Why Your McJob Could be the Smartest Career Move You’ll ever Make

Fact: 42% of undergraduates balance their studies with part-time work. By day, they may be studying Banking and Finance or Education. By night, they’re taking orders at a corner cafe or managing inquiries in a call centre.

But why bother? The clear majority of these jobs are unstimulating, low-paying and hold few prospects. And you know what, the Oxford English Dictionary even agrees – grab it off the shelf and look up “McJob.”

 

Photo Credit: Life/Tim Boyle/Getty Images

And if you go back several years, you may remember this definition caused quite an uproar. McDonalds took offence to the definition, and aggressively sought to have the term refined as “a job that is stimulating, rewarding and offers genuine opportunities for career progression and skills that last a lifetime.

Stimulating? Maybe. Rewarding? Potentially. Genuine career progression? If they say so. Skills that last a lifetime? That, we can assure you, Ronald got right.

After all, what do Andrew Card (former White House Chief of Staff) , Jeff Bezos (Amazon boss), and Jay Leno have in common? They all started off by flipping burgers at McDonalds – the original McJob.

Granted, not all of McDonald’s 40,200 UK workers aged under 21 will go onto enjoy spectacular careers.
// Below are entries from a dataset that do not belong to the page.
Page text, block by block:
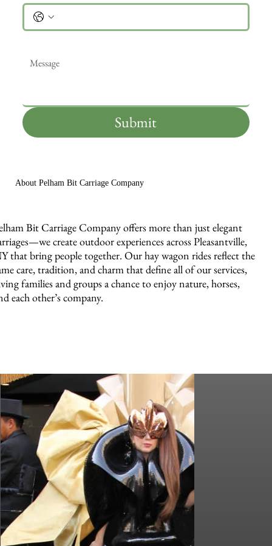
Submit
About Pelham Bit Carriage Company
Bit Carriage Company offers more than just elegant
create outdoor experiences across Pleasantville,
that bring people together. Our hay wagon rides reflect the
care, tradition, and charm that define all of our services,
families and groups a chance to enjoy nature, horses,
each other’s company.
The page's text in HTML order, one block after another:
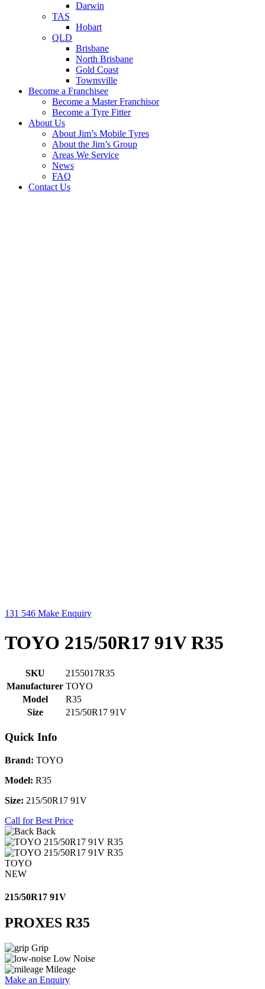
Darwin
TAS
Hobart
QLD
Brisbane
North Brisbane
Gold Coast
Townsville
Become a Franchisee
Become a Master Franchisor
Become a Tyre Fitter
About Us
About Jim’s Mobile Tyres
About the Jim’s Group
Areas We Service
News
FAQ
Contact Us
131 546 Make Enquiry
TOYO 215/50R17 91V R35
SKU
2155017R35
Manufacturer TOYO
Model
R35
Size
215/50R17 91V
Quick Info
Brand: TOYO
Model: R35
Size: 215/50R17 91V
Call for Best Price
Back
TOYO
NEW
215/50R17 91V
PROXES R35
Grip
Low Noise
Mileage
Make an Enquiry
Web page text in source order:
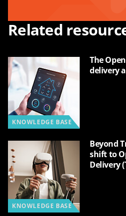
Related
KNOWLEDGE BASE
The
delivery
KNOWLEDGE BASE
Beyond
shift to
Delivery
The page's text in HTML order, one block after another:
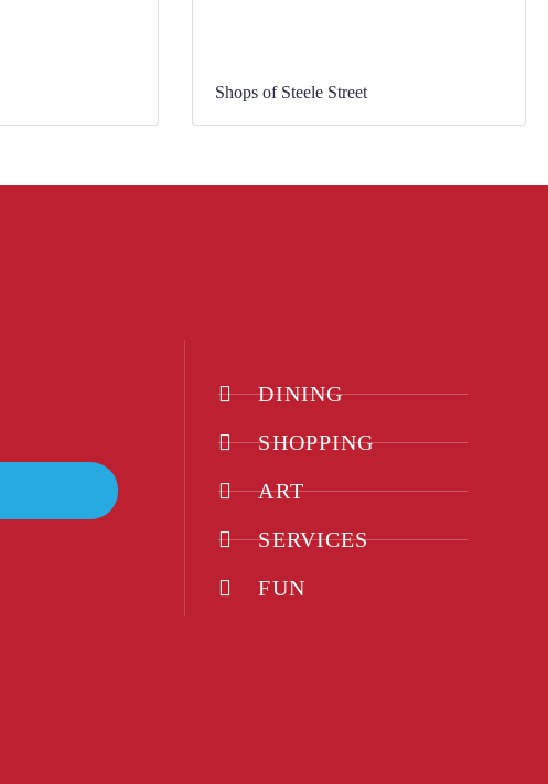
Shops of Steele Street
DINING
SHOPPING
ART
SERVICES
FUN
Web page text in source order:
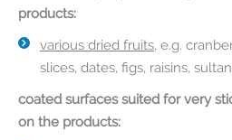
products:
various dried fruits, e.g.
slices, dates, figs, raisins,
coated surfaces suited for very
on the products:

But all will develop skills that will tremendously enhance their employability – if they and their employers have the right perspective.

Innovate CV TV spoke to Dee Dee Doke, editor of Recruiter Magazine. While the bulk of her guiadance was mainly relevent to journalism grads, she did offer some universal gems of advice.
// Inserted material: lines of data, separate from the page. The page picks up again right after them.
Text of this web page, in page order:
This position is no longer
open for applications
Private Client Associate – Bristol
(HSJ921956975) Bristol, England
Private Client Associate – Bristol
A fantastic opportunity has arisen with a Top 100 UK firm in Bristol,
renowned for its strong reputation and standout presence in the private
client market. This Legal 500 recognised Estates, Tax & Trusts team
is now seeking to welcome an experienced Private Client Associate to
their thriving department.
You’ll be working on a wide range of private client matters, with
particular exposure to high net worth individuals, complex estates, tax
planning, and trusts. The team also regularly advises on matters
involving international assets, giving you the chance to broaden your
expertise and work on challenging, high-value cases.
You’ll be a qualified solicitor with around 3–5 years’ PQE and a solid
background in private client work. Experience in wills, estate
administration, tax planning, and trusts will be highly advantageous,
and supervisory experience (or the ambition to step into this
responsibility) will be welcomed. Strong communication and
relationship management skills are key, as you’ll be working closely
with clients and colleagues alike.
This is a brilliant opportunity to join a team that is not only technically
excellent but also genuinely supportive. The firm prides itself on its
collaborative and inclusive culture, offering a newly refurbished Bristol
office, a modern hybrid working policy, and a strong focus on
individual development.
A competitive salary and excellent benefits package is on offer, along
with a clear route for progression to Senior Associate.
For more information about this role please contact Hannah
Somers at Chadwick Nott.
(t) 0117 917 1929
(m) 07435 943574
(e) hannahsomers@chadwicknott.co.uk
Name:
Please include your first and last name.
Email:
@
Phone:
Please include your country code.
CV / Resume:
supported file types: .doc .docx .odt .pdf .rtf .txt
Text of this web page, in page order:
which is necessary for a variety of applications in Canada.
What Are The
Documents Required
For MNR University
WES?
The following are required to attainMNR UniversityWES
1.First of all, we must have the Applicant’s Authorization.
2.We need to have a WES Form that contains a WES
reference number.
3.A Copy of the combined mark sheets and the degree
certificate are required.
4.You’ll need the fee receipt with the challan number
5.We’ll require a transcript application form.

Note: Watch the first 45 seconds of Dee Dee’s interview for a lesson in demonstrating genuine enthusiasm.

On the question of work experience, she was adamant that even burger flipping provides a candidate with a competitive edge:

“Any kind of work experience that has taken someone into the working world is invaluable. I think people have a better grounding in life and work, if perhaps they’ve had to go work in a fast food place for a few months – or years – before moving onto that great job. I think they’ll understand people better, I think they’ll understand themselves better, and I think they’ll have better business skills to bring to high flying jobs.”

Let’s break down Dee Dee’s points, one by one:

1. “Better grounding in life…”

Such jobs demonstrate a significant degree of personal initiative, and require a healthy dose of responsibility. After all, you better do what it takes to make it on time to your 6am shift. Can’t? Well, you’ll have to work out a solution.

While everyone grows up with a degree of appreciation for the notion of personal responsibility, the world of work is often an alarming wake-up call:  You’ve got obligations, and your decisions matter.

2. “Better grounding in work…”

Journalist John Hand worked at McDonalds as a 16 year old: “If you see a job as meaningless, it will become meaningless. Plenty of my colleagues did just that, making it much easier for me to shine. Within weeks I had the full complement of stars on my badge and was gradually given more managerial responsibilities – training colleagues, stock-taking, cashing-up, even leading shifts with 20-30 colleagues.” John gained a life-lesson about solid work-ethic and its rewards. Not bad for a 16 year old.

3. “Understand people better…”

You’ll have to work – and work well – with people who are different to you. Regardless if you differ behaviourally, culturally, or personality-wise, you’ll have to get on with it. And you’ll learn plenty in the meantime. John Hand looks back: “As a 16-year-old occasionally managing the work of people sometimes two generations older, I learned that mutual respect is the most important tactic to get the best work from any colleague.”

Andrew Card, reflecting on his time in McDonalds, wrote in the Wall Street Journal:”It wasn’t long before I became a shift leader and then the night manager. Boy, did I learn how to manage!”

4. “Understand themselves better…”

What motivates you, as an employer? What de-motivates you? What are your strengths? Weaknesses? When to you lose concentration? Why?  What responsibilities to you enjoy?

These answers may provide insightful clues to which career path is right for you.

5. “They’ll have better business skills…”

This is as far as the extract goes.